# Machine Learning Classification using Gradient Boost Tree

Classification is a kind of supervised learning of Machine Learning and these problems have categorical outputs (true-false, yes-no or multiple categories like low-medium-high). 


A term deposit is a banking process that money loaned to an Institue for a fixed period time and cannot get back until the end of the term. In this project, we will try to prediction the subscription of a term deposit of a Bank. The banking dataset is downloaded from https://data.world/data-society/bank-marketing-data/ web page where can be founded on public datasets. Dataset consists of 21 features where are 20 features and 1 label feature. All feature are as follows:

#### --> Bank Client Attributes
1 - Age (numeric) 

2 - Job (categorical): type of job (admin, entrepreneur... etc)

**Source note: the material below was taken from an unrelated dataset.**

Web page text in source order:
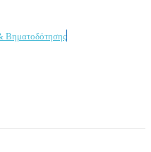
Βηματοδότησης

3 - Maritial (categorical): maritial status (married, unknown...)

4 - Education (categorical): (basic.y4, basic.6y, high school...)

5 - Default (categorical): has credit in default ? (yes, no)

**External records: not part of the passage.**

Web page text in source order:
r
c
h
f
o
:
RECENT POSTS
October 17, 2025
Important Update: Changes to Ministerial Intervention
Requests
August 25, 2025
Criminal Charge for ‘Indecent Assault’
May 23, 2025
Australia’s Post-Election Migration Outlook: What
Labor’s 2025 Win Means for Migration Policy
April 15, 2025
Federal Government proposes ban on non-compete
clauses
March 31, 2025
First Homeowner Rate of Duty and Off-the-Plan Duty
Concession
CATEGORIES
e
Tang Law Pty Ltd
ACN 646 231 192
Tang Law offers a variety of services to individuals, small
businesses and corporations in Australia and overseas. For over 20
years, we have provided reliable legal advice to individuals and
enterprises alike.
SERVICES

6 - Housing (categorical): has housing loan ? (yes, no)

7 - Loan (categorical): has personal loan ? (yes, no)

#### --> Related with the last contact of the current campaing
8 - Contact (categorical): contact communication type (cellular, telephone)

9 - Month (categorical): contact month of year (jan, feb, march...)

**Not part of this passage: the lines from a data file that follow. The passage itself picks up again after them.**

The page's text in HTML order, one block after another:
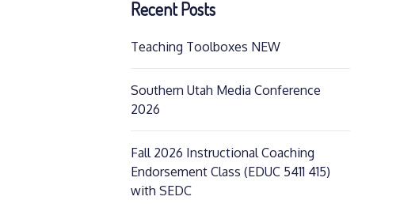
Recent Posts
Teaching Toolboxes NEW
Southern Utah Media Conference
2026
Fall 2026 Instructional Coaching
Endorsement Class (EDUC 5411 415)
with SEDC
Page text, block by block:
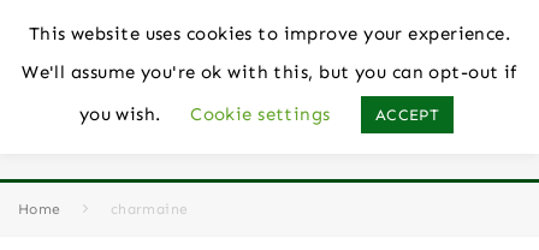
Author Charmaine Canlas, RPh
Home charmaine
This website uses cookies to improve your experience.
We'll assume you're ok with this, but you can opt-out if
you wish.
Cookie settings ACCEPT

10 - Day_of_Week (categorical): last contact day of week (mon, tue, wed...)

11 - Duration (numeric): last contact duration in second

#### --> Other Attributes
12 - Campaign (numeric): number of contacts performed during this campaign and for this client 

13 - pDays (numeric): number of days that passed by after the client was last contacted from a previoud campaign 

14 - Previous (numeric): number of contacts performend before this campaign and for this client

15 - pOutcome (categorical): outcome of the previous marketing campaign (failure, nonexistent...)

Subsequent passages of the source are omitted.